I take Jon on a driving tour of the northwest side of South Bend, through a landscape of vacant lots, dilapidated houses and winter grit. It’s a part of town that many local residents avoid and have long since moved away from, myself included. Ever since he arrived in South Bend, Jon has made a habit of wandering the city and the surrounding countryside, following the roads wherever they take him. He brings his camera and takes pictures of the things he finds, not just the local landmarks but oddities that locals like me have stopped noticing: an abandoned trailer, the underside of a bridge, a man crossing a snowy street, an old cemetery or church. He set a goal for himself of posting a picture a day for a year, the first year of his new life in South Bend.

He learned photography while teaching a colloquium at River Ridge, getting as much out of the course as any of the students. He began deliberately taking his camera with him, until eventually he carried it most of the time. He loved going to the Minnesota State Fair and taking pictures of the human carnival he found there. “I like the choices involved in presenting an image or looking at something,” he says.

I tell him that I’ll gladly stop the car if he sees something he wants to photograph, and sure enough he notices something I hadn’t seen, a roadside memorial that consists of a shaggy pink stuffed bear strapped to a street light, surrounded by empty vodka bottles.

“To me, gritty realism is not at odds with the power of beauty to move the human soul,” he said later.

***

Jon and Jen Balsbaugh at a large farewell party attended by Servant Branch members, Trinity School faculty and students as well as other guests at River Ridge last June 2.

Back in the Humane Letters classroom, the students are talking about Socrates’ statement that the purpose of philosophy is to practice for death.

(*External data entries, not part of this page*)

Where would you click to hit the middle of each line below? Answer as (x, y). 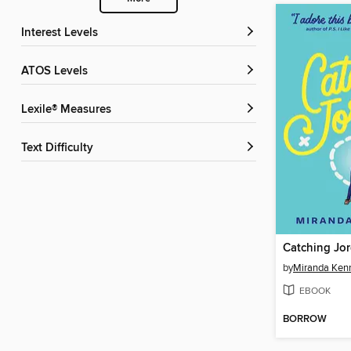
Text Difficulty (60, 148)
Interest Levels (61, 33)
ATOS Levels (58, 72)
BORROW (305, 320)
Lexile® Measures (69, 110)
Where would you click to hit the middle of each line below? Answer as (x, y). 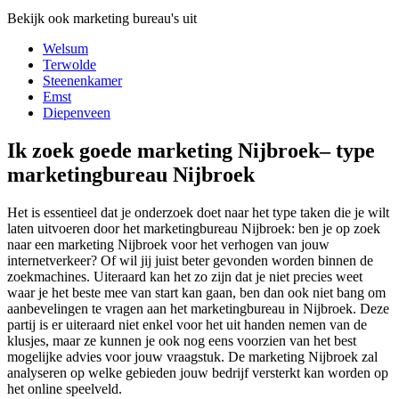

Jon decides to stop the conversation to tell them about Dr. David O’Hanley, a River Ridge faculty member and community member who died on Feb. 16. He uses his smartphone to play an audio recording of a morning prayer talk David gave to River Ridge students not long before he learned of his own cancer diagnosis.

In the reflection, David, a geologist by training, a man well-versed in the importance of accurate measurements, said that it’s foolish to measure the value of life based on the number of times you have gone around the sun. “I think you should count your life based on playing a soccer game, or building something, or visiting relatives, defending a friend, attending weddings and funerals, and having thought-provoking conversations in public places where they kick you out because they’re closing. Forget you have a watch. Forget that there’s a clock on the wall. And be surprised when the bell rings ending class.”

After the recording ends, Jon turns to the boys. “Can you see him practicing for his own death . . . ? A week later he found out he had cancer. . . . He didn’t have a bucket list. He wanted to keep teaching.”

Jon pauses, choking up for a moment. “This practice for death, this is real, real stuff.”

He ends the class on that note, wrapping up a few minutes before the bell rings, their learning for the day accomplished. The rhythms of “school” haven’t quite overtaken them.

Later he tells me that next semester he hopes to get out of the president’s office and teach a class. “The whole mission of this place is education, and I cannot be in touch with that unless I’m actively doing it.”